A platen roller 23 is disposed in a position opposite to the heating element array 22 a to support the recording paper 11 from its rear side (the reverse side of the recording face). The platen roller 23 secures the contact of the recording paper 11 and the heating element array 22 a while being rotated by the recording paper 11 under transportation. The recording paper 11 is pressed against the heating element array 22 a by being nipped between the thermal head 22 and the platen roller 23. The thermal head 22 thermally records images, while the recording paper 11 is transported in the rewinding direction, after the recording area of the recording paper 11 is transported past the thermal head 22.
The head shift mechanism 24 swings the thermal head 22 between a retreated position for providing a space between the heating element array 22 a and the platen roller 23 and a pressing position for pressing the heating element array 22 a against the recording paper 11. In feeding the recording paper 11 to the transport path, the thermal head 22 is in the retreated position to provide a passage for the recording paper between the heating element array 22 a and the platen roller 23. In recording, the thermal head 22 shifts to the pressing position to press the heating element array 22 a against the recording paper 11.
An optical fixer 26 is disposed at the downstream side of the thermal head 22. The optical fixer 26 is provided with a yellow-fixing lamp 27 and a magenta-fixing lamp 28 for emitting the yellow-fixing light and the magenta-fixing light respectively. After thermally recorded, a yellow image is optically fixed by the yellow-fixing lamp 27 that is then lit up, while the recording paper 11 is transported in the transporting direction. Next, the yellow-fixing lamp 27 is turned off and a magenta image is thermally recorded, while the recording paper 11 is transported in the rewinding direction. After thermally recorded, the magenta image is optically fixed by the magenta-fixing lamp 28 that is then lit up, while the recording paper 11 is transported in the transporting direction. After passing the optical fixer 26, the recording area is moved back in the rewinding direction and a cyan image is recorded thereon. A cutter 32 is disposed at the downstream side of the optical fixer 26 for cutting the recording area carrying the full-color image into a sheet. The sheet cut by the cutter 32 is ejected out of the printer via a discharge opening 33. The remaining unrecorded recording paper 11 is rewound in the recording paper roll 12.

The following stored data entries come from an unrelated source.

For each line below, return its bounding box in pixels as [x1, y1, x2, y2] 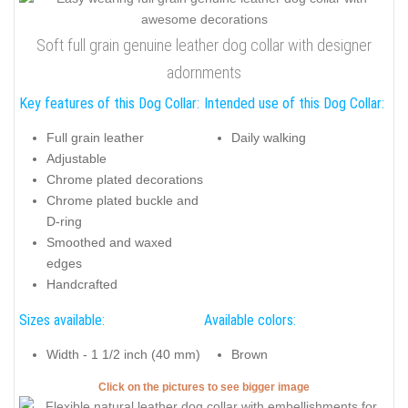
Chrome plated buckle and [46, 193, 199, 209]
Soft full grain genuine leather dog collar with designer [36, 35, 372, 55]
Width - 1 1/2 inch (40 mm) [46, 347, 200, 362]
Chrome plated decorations [46, 172, 203, 188]
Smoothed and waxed [46, 235, 172, 250]
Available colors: [204, 311, 296, 329]
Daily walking [231, 130, 306, 146]
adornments [167, 62, 241, 82]

In a cleaning process, a cleaning sheet 40 instead of the recording paper 11 is fed to the color thermal printer 10. The cleaning sheet 40 is a paper or a resin film having a surface coated with abrasive or plastic layer containing abrasive, or impregnated with cleaning fluid. The cleaning sheet 40 may be in the form of either a roll of continuous sheet like the recording paper roll 12 or a cut sheet. When using the cleaning sheet 40 of a cut sheet type, it is preferable to connect it to the front end of the recording paper 11. The present embodiment uses the cleaning sheet 40 of a roll type.
In the cleaning process of the thermal head 22 using the cleaning sheet 40, the thermal head 22 is shifted to the pressing position by the head shift mechanism 24 in order to press the heating element array 22 a against the cleaning sheet 40 in the same way as pressing it against the recording paper 11 in recording. The stains on the heating element array 22 a are thus rubbed off by the cleaning sheet 40 under transportation.

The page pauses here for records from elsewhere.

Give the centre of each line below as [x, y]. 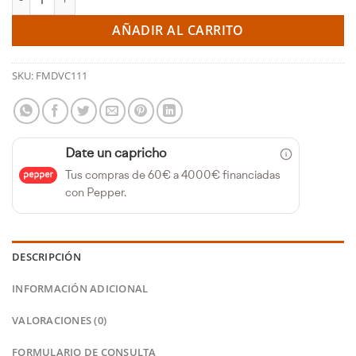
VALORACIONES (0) [60, 320]
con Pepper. [96, 193]
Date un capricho [116, 154]
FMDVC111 [62, 75]
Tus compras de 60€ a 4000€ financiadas [173, 176]
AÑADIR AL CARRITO [178, 31]
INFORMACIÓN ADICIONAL [80, 288]
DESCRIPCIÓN [46, 256]
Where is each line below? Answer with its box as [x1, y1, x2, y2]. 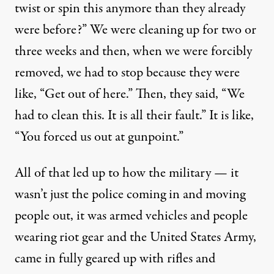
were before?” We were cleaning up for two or [15, 20, 256, 40]
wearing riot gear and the [15, 228, 150, 247]
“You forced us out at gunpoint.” [15, 127, 183, 147]
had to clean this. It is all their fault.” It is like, [15, 106, 254, 125]
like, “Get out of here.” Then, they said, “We [15, 84, 245, 104]
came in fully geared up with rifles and [15, 249, 215, 268]
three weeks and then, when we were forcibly [15, 42, 252, 61]
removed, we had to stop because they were [15, 63, 240, 83]

The stains such as paper powders on the thermal head 22 mainly adhere to the area from the center of the heating element array 22 a to the downstream side of it in the rewinding direction shown in FIG. 1. As shown in detail in FIG. 2, there are two types of the stains adhering to two different areas on the thermal head 22: stains 41 to the heating element array 22 a and stains 43 to a downstream area 42 a on the substrate 42. Conventional cleaning methods have not been able to remove the stains 43. If the paper powder is accumulated on the downstream area 42 a for a long period, the stains 43 scratch the surface of the recording paper 11 and causes glossy abrasions on recorded images.

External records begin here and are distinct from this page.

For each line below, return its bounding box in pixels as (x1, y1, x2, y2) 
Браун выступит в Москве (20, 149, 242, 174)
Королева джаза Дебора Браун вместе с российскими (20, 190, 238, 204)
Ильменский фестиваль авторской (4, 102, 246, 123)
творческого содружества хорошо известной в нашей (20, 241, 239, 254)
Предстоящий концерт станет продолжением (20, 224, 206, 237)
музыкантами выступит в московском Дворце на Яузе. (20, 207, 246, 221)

In order to remove the stains 43 in the downstream area 42 a of the substrate 42, the color thermal printer 10 is provided with a transport roller shift mechanism 51 for shifting the transport roller pair 16 in a direction approximately vertical to the regular transport path, as shown in FIG. 1. The system controller 21 shifts the transport roller pair 16 by controlling the transport roller shift mechanism 51 in the cleaning process of the thermal head 22 to use the cleaning sheet 40.
The transport roller shift mechanism 51 shifts the transport roller pair 16 between a regular transporting position shown in FIG. 3A and a transport path changing position vertically above the regular transport path shown in FIG. 3B. The transport path shifts relatively to the thermal head 22 when the transport roller pair 16 is shifted from the regular transporting position shown in FIG. 3A to the transport path changing position shown in FIG. 3B. Accordingly, the cleaning sheet 40 rubs the stains 43 off the downstream area 42 a, when the transport roller pair 16 is shifted to the transport path changing position shown in FIG. 3B while transporting the cleaning sheet 40.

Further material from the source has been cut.